Topic of the discussion
Posted on 4/13/18 1:37 PM
Fibromyalgia can be considered an invisible disease, as there may be no outside signs of it, despite the constant pain. This makes people around you think that there is nothing wrong with you, and yet the disease is there.
Have you ever encountered misunderstanding and negative reactions from people? How did you cope?
How do you usually explain your condition to others? Do you find it easy?
Your stories are more than welcome! Don't be shy - the aim of this site is to let you speak up and help each other.
Beginning of the discussion - 4/27/18Do people around you understand your condition? https://www.carenity.co.uk/forum/fibromyalgia/living-with-fibromyalgia/do-people-around-you-understand-your-condition-2270
Posted on 4/27/18 9:53 PM
I often get funny looks from People when I'm out walking with my crutches. I find it difficult to walk without them. When I tell people what is wrong with me, I often hear them saying 'you don't look Disabled.' It used to upset me, now, it annoys me. I often ask them 'What does a Disabled person look like to you?' The answers I get are varied. I hear things like 'People in Wheelchairs' or 'You can tell when someone is Disabled just looking at their Face' or even 'People with missing Limbs are obviously Disabled.'
Even my own GP doesn't believe me when I tell him how much pain I am in.
I was diagnosed with Fibromyalgia by my previous GP but when I moved to a new area and changed to a closer Surgery and a new GP, I was told I cannot possibly have Fibromyalgia because it just doesn't exist.
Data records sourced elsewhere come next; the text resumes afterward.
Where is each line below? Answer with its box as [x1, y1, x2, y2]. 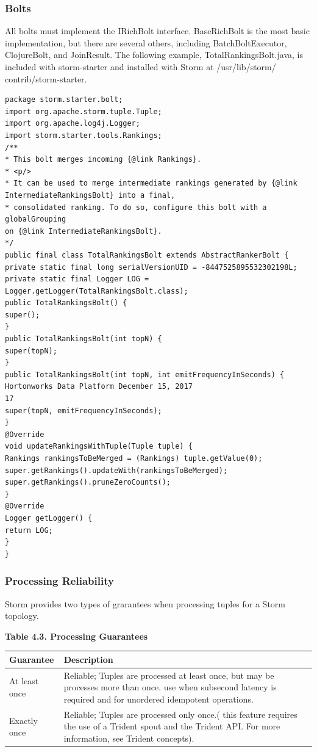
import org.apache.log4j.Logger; [5, 119, 140, 128]
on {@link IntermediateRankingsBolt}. [5, 226, 162, 236]
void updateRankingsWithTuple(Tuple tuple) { [5, 442, 193, 451]
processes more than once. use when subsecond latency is [63, 681, 277, 693]
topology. [5, 609, 39, 622]
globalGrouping [5, 215, 66, 224]
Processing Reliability [5, 573, 114, 588]
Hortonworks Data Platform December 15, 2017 [5, 382, 193, 391]
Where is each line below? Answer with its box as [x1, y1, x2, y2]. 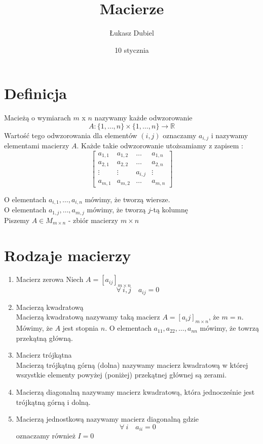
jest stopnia [62, 323, 99, 333]
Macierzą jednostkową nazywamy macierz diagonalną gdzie [16, 414, 199, 424]
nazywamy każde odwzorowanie [94, 112, 193, 123]
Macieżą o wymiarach [4, 112, 71, 123]
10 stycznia [115, 44, 149, 55]
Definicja [4, 83, 67, 104]
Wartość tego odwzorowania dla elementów [4, 130, 137, 140]
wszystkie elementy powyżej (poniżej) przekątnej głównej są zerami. [16, 369, 227, 380]
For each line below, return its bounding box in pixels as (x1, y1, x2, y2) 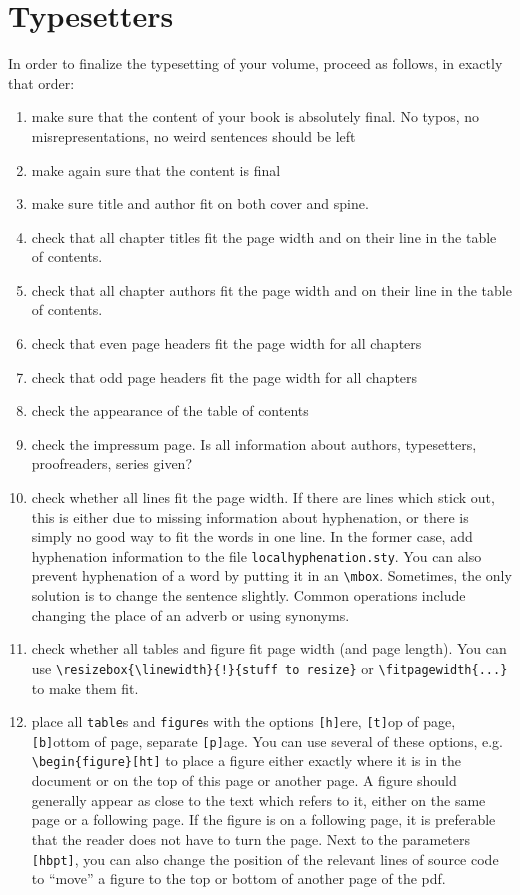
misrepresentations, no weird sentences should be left (31, 125, 356, 146)
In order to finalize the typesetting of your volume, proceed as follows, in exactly (8, 53, 503, 74)
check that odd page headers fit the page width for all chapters (31, 366, 418, 387)
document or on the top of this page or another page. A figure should (31, 770, 457, 791)
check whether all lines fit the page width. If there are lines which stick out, (31, 487, 495, 508)
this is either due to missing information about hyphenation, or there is (31, 506, 469, 527)
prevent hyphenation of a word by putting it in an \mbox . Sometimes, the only (31, 565, 512, 586)
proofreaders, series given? (31, 453, 193, 474)
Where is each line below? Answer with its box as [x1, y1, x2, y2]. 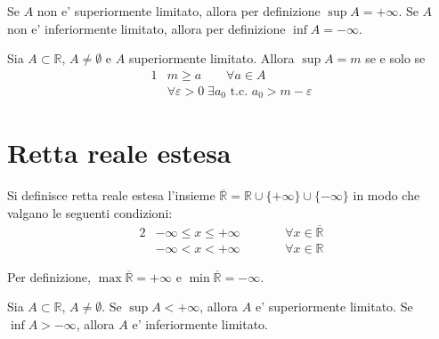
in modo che [353, 186, 420, 205]
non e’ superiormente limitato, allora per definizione [37, 2, 321, 20]
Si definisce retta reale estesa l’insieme [7, 186, 215, 205]
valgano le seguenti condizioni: [7, 204, 173, 222]
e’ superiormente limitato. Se [255, 297, 413, 316]
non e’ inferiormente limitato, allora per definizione [7, 19, 286, 37]
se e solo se [365, 49, 426, 68]
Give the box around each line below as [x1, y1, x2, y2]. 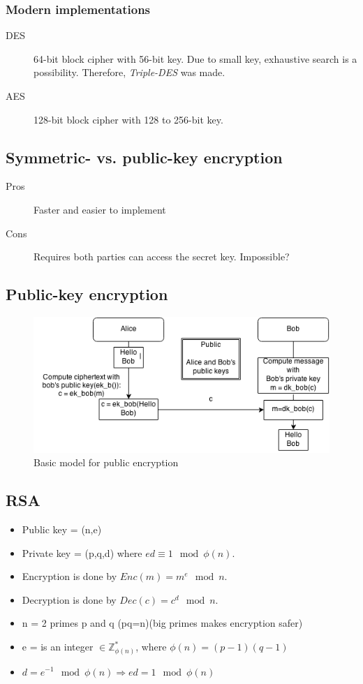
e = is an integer [22, 639, 94, 654]
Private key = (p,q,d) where [22, 545, 142, 560]
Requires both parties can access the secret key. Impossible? [34, 249, 290, 264]
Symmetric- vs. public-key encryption [6, 146, 283, 168]
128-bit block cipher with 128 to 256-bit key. [34, 112, 223, 126]
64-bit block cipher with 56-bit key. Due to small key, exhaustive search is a [34, 51, 357, 66]
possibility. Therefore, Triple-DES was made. [34, 65, 225, 80]
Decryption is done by [22, 592, 117, 607]
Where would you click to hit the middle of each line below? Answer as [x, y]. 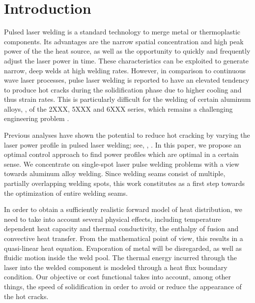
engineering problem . [37, 118]
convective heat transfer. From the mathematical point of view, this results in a [124, 238]
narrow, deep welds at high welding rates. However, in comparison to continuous [125, 70]
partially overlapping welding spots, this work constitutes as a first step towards [125, 183]
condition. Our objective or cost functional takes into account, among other [117, 277]
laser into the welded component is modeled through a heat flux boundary [116, 267]
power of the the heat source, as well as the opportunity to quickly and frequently [127, 51]
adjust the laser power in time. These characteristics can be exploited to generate [126, 60]
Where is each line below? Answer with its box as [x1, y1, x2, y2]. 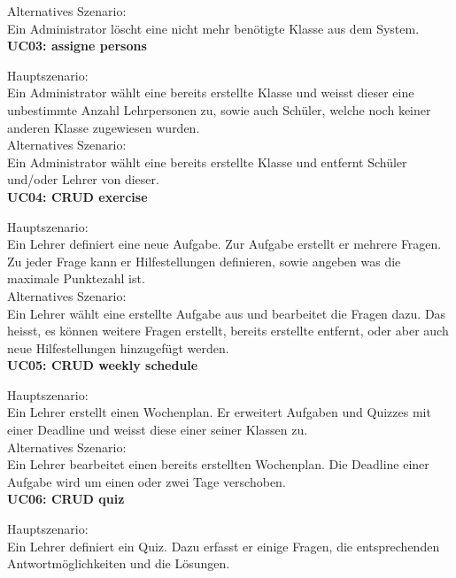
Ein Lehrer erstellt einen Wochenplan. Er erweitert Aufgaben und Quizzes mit [7, 403, 431, 421]
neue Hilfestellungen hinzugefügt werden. [7, 338, 229, 357]
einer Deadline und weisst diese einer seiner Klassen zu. [7, 420, 308, 439]
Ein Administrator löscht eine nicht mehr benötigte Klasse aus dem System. [7, 19, 420, 37]
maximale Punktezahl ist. [7, 269, 145, 288]
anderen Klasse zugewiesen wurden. [7, 118, 200, 136]
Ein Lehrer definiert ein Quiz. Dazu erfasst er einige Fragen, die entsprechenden [7, 536, 440, 555]
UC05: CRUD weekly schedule [7, 356, 198, 374]

Within weeks, that very same GP diagnosed me with - wait for it - Fibromyalgia.
Despite my wonderful (he says sarcastically) GP diagnosing me with Fibromyalgia after insisting it doesn't exist, he is still attempting to find out what is wrong with me. He still arranges Hospital Appointments for me for Scans and X-rays and always appears fed up when he gets the same results as every other time.
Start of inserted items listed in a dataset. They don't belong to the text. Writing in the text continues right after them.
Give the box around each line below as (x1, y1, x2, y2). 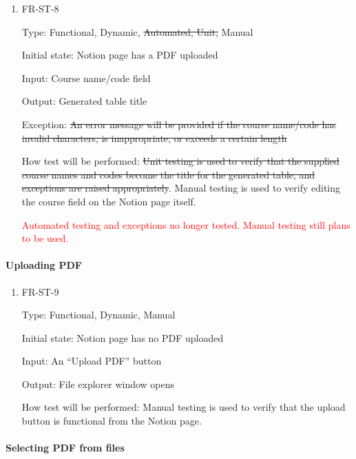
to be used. (21, 231, 69, 245)
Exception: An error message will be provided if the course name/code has (21, 116, 336, 131)
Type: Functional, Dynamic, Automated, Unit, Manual (21, 24, 253, 39)
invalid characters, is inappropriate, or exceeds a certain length (21, 130, 287, 145)
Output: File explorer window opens (21, 376, 175, 391)
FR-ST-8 (21, 1, 59, 15)
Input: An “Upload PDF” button (21, 354, 162, 368)
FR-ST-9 (21, 284, 59, 298)
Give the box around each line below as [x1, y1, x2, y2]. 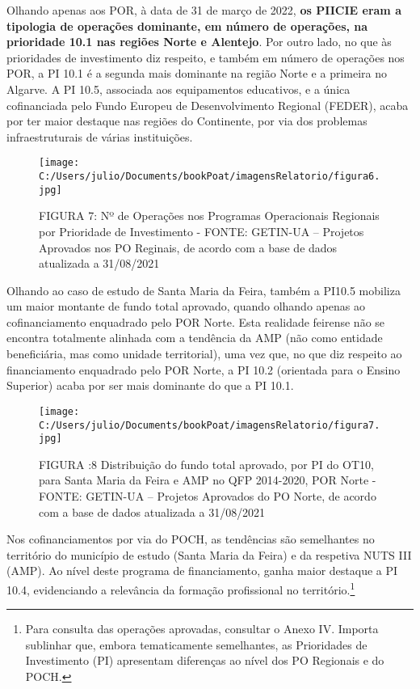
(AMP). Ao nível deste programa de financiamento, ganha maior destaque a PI [6, 562, 398, 579]
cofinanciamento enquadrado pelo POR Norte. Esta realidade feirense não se [6, 313, 385, 330]
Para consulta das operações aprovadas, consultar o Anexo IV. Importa [25, 620, 379, 637]
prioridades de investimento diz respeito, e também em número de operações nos [6, 49, 405, 66]
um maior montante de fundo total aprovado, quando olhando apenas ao [6, 298, 365, 315]
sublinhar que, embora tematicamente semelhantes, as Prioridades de [25, 636, 367, 653]
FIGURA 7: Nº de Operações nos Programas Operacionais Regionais [39, 207, 380, 224]
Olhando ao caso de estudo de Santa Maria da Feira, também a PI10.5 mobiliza [6, 281, 401, 298]
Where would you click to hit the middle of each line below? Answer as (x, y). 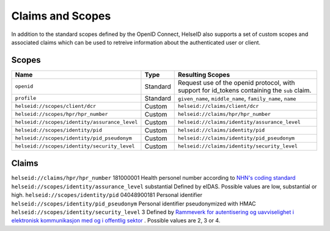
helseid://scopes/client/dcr (56, 106)
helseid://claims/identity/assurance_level (239, 122)
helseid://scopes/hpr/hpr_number (61, 114)
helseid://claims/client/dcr (218, 106)
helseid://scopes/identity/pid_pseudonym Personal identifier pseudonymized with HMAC (134, 204)
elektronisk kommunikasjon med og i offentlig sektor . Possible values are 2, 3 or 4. (116, 221)
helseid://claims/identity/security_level (238, 146)
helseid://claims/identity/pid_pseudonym (236, 138)

He has even gone so far as to tell me I have Arthritis only to change his mind and tell me I have Fibromyalgia. Honestly, he changes his mind about my diagnosis almost as often as I change my Underwear.
I am at my wit's end now. I have no idea what to do. I know, due to a previous diagnosis, that I have Fibromyalgia, but I am now with a GP who can't make up his mind.
As for People, not understanding Fibromyalgia, I can cope pretty well with it. It just annoys me when they believe that you can't be disabled unless it is visible.
Posted on 5/2/18 1:02 PM
Hi Steve, personally I would consider maybe changing to a different GP in that surgery. One that might have more of an understanding of your condition. Your present GP sounds terrible!
Posted on 5/9/18 11:22 AM
@Hidden username Thank you for sharing your exprience and your opinion!
@all: don't hesitate to join in
Posted on 6/14/18 12:16 AM
I also have fibromyalgia at chronic level . my pain is thru the roof I'm on morphine patches pain killers plus oramorph at nite . I'm still lucky to get 3 hours sleep . I end up in in day as so tired
. but I need a scooter to get around . why do doctors not understand or believe in it . there thousands of us with it
Posted on 6/18/18 4:26 PM
I have fibromyalgia and chronic fatigue and also degenerative disc disease. People around eg family and friends try their best to understand what I go through on a day to day basis. I try my hardest not to complain as I'm very conscious of how that might affect my children but sometimes I can't help it. My partner is really supportive and so are my mum and dad, I feel really lucky in that respect.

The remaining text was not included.